Na mesma leva de filmes terríveis, além dos já listados Mortal Kombat, Street Fighter e Mario, estão Double Dragon e Tartarugas Ninja. Também perdi a conta das vezes que assisti isso.
Não sei como a primeira carta do ano veio parar em um assunto tão estranho e específico, mas estou contente de escrever essa carta. Fiquei todo esse tempo em casa aplacado por um sentimento terrível que me fez não querer assistir, ouvir, jogar ou ler qualquer coisa. Esse sentimento incapacitante me rondou por todas as vezes que eu pensei em escrever qualquer coisa. É bom tirar isso da cabeça e do peito. Espero poder estar presente aqui durante esse novo ano.
2020 foi terrível em diversos aspectos, mas eu tenho que confessar que acho engraçado toda vez que depositam (e eu também faço muito isso) sentimentos em um ano específico.
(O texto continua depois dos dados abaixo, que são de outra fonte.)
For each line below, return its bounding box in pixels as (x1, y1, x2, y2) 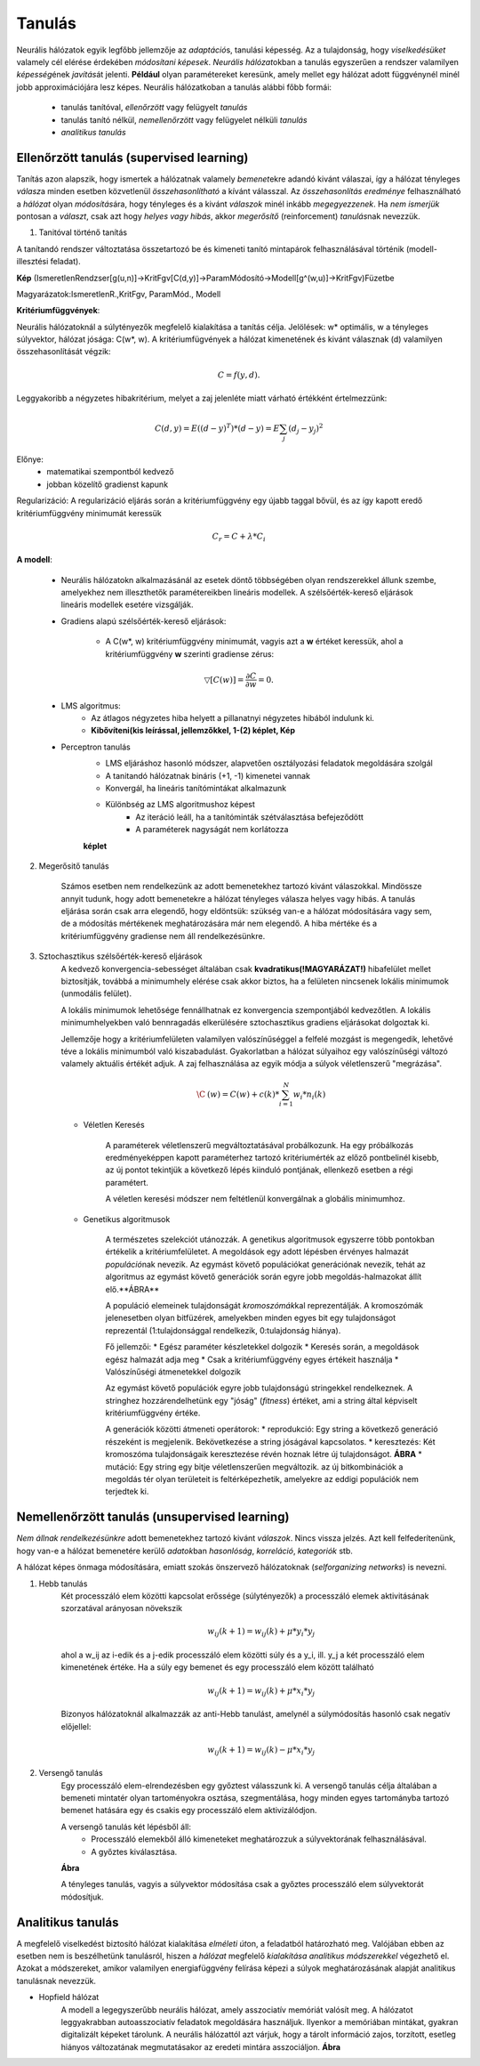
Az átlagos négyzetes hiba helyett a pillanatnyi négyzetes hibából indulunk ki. (91, 712, 375, 723)
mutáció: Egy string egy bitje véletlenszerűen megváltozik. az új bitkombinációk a (105, 1461, 404, 1472)
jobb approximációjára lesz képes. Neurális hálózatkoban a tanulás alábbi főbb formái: (16, 81, 332, 93)
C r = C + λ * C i (212, 531, 267, 543)
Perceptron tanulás (60, 741, 131, 752)
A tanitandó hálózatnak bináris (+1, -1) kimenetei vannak (105, 770, 311, 781)
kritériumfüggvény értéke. (105, 1407, 201, 1419)
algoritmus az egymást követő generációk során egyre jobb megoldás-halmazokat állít (105, 1271, 422, 1282)
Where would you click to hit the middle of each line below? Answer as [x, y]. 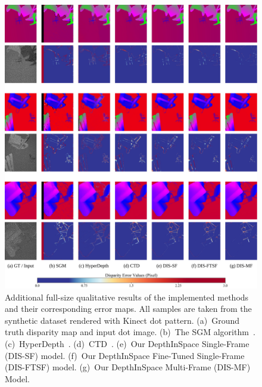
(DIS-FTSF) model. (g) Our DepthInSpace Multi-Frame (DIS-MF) [128, 367]
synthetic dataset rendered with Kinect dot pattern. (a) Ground [122, 320]
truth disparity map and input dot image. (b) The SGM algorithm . [130, 332]
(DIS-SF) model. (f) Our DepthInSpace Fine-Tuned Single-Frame [125, 355]
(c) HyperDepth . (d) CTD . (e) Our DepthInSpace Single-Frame [127, 344]
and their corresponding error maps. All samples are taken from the [128, 309]
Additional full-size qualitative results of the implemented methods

Toda vez que uma pessoa famosa morreu neste ano a internet se inundou de comentários atribuindo a desgraça ao ano. Eu lembro a primeira vez que pensei “ano desgraçado”. Foi 2017, estava chovendo e eu recebi uma ligação que informava a morte do Belchior. 2017 foi um ano de merda. Terminou bem para mim, mas foi difícil. O que eu quero dizer aqui é que desde que eu comecei a reparar na carga atribuída aos anos eu tenho automaticamente o pensamento de que o ano não tem nada a ver com isso. O conjunto de dias que formam esse todo não é culpado de nada, mas deve fazer bem culpar algo cuja data de morte já sabemos. É ótimo também que seja possível criar boas expectativas, encerrar ciclos, começar novos ciclos. Desejo que esse ano seja mais gentil com todos nós.